**INSTRUCTIONS FOR THE TASK:** In the entries below, find the line with "performáticas as partes" and print exactly every line from there up to and including the line with "biblioteca e compilador", with no other lines.

(Records from a data collection)
※
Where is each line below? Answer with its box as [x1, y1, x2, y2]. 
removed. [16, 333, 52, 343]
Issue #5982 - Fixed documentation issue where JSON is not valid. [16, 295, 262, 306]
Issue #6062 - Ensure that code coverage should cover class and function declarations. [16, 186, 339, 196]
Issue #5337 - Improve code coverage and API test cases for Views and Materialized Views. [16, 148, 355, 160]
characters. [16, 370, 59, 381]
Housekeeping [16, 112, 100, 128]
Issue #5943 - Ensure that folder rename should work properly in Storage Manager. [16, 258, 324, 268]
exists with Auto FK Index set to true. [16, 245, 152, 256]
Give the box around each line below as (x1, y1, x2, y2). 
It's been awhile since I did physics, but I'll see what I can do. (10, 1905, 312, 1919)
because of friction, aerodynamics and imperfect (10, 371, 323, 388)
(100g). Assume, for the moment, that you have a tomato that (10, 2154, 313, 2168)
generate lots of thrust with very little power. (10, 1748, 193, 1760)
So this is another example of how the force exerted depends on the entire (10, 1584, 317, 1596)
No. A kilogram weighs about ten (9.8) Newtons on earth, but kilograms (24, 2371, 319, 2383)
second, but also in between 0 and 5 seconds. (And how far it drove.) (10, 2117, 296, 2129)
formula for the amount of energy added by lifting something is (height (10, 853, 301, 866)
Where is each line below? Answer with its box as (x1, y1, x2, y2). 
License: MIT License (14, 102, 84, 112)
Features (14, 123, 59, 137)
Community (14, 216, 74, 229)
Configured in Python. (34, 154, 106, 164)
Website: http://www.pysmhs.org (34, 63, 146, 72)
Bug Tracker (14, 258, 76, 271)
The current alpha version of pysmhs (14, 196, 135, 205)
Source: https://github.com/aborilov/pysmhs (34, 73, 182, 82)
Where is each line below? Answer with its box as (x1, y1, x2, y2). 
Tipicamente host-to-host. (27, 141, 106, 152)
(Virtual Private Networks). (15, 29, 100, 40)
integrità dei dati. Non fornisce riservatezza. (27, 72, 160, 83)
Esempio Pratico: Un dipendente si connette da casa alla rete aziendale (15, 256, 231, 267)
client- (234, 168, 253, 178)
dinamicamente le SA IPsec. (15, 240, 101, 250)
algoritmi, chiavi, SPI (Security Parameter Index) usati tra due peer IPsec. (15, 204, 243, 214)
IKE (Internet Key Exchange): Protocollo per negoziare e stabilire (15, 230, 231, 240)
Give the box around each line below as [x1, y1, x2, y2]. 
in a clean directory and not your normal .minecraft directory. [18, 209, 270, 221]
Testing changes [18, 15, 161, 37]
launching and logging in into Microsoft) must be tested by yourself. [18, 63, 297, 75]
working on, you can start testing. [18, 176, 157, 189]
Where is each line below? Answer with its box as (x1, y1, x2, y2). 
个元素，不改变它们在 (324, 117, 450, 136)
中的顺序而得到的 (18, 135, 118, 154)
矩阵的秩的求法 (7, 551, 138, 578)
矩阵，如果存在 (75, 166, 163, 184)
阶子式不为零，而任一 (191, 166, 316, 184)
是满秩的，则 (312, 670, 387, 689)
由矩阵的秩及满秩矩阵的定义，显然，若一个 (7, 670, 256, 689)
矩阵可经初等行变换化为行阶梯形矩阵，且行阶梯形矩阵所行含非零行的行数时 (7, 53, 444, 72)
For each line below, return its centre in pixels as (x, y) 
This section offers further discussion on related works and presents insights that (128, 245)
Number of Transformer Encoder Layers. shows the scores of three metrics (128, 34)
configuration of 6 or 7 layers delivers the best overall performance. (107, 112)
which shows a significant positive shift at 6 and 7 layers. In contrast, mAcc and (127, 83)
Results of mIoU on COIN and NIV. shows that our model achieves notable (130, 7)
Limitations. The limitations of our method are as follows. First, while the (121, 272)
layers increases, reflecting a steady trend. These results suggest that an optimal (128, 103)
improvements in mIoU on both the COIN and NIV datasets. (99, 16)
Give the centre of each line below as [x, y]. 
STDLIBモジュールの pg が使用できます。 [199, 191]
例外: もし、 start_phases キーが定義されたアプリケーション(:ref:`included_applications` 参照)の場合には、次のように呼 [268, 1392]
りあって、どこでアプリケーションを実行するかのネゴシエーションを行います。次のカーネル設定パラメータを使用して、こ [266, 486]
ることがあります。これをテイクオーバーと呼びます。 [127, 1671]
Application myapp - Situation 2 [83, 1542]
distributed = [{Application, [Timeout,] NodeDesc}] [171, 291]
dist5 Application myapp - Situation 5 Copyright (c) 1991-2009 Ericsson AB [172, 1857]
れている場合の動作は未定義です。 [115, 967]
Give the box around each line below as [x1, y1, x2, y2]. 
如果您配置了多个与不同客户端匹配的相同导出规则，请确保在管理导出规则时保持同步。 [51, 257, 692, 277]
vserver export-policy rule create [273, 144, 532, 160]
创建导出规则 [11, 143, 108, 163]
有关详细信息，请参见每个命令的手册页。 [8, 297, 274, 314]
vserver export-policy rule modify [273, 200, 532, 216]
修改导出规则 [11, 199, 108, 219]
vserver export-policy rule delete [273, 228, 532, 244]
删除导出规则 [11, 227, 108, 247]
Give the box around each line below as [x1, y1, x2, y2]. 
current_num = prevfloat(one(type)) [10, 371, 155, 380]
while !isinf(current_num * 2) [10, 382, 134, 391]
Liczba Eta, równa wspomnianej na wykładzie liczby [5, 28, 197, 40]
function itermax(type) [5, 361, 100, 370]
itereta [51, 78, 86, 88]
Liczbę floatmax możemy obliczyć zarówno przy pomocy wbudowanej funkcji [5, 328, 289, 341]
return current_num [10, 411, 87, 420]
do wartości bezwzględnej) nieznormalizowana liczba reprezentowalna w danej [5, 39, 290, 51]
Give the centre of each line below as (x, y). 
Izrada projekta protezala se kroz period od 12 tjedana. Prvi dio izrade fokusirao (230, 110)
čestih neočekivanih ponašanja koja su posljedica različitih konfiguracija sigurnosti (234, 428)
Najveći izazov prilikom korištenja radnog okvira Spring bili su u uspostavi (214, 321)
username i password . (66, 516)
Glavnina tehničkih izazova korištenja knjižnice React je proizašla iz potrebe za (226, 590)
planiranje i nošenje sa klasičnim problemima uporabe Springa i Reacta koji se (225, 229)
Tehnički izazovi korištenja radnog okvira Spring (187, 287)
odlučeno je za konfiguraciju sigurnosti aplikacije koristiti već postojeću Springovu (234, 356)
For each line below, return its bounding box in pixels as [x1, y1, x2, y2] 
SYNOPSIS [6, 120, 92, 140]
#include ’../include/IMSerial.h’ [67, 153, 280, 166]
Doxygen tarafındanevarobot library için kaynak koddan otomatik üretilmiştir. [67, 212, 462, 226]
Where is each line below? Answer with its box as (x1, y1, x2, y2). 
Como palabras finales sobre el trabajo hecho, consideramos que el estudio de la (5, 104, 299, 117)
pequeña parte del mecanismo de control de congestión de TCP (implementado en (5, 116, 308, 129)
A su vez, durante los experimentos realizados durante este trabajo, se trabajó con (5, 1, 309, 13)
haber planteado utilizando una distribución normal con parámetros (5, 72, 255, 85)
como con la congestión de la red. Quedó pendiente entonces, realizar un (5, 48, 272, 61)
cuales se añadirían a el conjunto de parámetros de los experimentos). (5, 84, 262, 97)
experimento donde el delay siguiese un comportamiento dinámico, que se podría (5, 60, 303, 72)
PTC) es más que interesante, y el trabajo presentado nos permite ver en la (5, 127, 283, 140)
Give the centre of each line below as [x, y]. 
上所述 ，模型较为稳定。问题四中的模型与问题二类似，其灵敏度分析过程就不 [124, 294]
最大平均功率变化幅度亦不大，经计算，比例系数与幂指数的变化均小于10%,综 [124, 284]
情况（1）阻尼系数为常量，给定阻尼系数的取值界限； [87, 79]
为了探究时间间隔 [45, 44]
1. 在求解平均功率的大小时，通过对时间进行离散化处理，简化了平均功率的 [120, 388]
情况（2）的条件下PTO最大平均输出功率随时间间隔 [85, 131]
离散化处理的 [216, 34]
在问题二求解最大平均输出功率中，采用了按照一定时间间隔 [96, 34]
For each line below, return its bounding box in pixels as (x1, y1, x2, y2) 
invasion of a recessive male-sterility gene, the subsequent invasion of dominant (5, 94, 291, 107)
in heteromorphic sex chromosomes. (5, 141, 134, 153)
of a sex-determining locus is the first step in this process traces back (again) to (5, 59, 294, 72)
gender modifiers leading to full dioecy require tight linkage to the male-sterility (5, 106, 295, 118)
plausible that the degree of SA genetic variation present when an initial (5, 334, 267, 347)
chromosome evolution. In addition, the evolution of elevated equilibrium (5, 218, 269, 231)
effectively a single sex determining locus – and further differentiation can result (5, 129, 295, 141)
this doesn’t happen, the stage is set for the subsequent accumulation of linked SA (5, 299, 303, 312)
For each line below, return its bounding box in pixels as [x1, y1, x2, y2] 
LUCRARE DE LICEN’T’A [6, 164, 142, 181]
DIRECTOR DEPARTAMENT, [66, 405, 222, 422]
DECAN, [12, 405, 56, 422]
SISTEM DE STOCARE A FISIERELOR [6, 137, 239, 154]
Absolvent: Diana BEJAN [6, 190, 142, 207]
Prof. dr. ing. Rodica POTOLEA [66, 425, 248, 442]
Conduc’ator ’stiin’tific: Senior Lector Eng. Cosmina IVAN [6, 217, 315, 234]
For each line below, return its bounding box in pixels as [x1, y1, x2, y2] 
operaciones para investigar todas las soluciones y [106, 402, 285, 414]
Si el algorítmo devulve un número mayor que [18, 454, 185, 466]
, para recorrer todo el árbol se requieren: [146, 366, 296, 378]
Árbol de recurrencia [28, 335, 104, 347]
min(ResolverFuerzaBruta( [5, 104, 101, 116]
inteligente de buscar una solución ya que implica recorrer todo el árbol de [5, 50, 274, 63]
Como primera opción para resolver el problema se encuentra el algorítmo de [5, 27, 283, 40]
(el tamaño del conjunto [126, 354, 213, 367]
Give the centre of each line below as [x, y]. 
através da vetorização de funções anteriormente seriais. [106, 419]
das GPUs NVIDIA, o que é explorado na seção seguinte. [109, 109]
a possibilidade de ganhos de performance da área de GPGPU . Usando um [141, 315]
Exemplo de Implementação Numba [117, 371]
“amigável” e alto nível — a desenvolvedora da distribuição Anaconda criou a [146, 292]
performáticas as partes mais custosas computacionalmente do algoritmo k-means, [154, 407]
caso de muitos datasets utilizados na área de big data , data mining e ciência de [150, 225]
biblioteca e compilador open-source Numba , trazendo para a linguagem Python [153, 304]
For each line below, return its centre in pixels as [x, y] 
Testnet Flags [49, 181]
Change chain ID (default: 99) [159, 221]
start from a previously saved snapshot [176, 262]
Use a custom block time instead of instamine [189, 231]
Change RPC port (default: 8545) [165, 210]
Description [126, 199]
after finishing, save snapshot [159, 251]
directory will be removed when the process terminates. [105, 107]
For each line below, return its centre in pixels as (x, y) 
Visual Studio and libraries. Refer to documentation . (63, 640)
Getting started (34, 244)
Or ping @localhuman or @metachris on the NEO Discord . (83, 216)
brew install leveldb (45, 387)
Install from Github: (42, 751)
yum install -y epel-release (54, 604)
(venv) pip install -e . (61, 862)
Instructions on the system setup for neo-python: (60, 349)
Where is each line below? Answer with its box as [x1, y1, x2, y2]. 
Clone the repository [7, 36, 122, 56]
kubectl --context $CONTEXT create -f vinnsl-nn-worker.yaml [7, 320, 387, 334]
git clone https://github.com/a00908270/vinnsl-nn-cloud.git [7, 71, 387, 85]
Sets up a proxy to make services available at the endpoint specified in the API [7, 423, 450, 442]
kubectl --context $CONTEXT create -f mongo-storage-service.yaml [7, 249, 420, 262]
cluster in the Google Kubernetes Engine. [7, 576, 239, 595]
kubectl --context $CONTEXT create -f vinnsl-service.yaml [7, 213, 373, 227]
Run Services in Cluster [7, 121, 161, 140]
※
**ANSWER FOR THE TASK:**
performáticas as partes mais custosas computacionalmente do algoritmo k-means, [154, 407]
caso de muitos datasets utilizados na área de big data , data mining e ciência de [150, 225]
biblioteca e compilador open-source Numba , trazendo para a linguagem Python [153, 304]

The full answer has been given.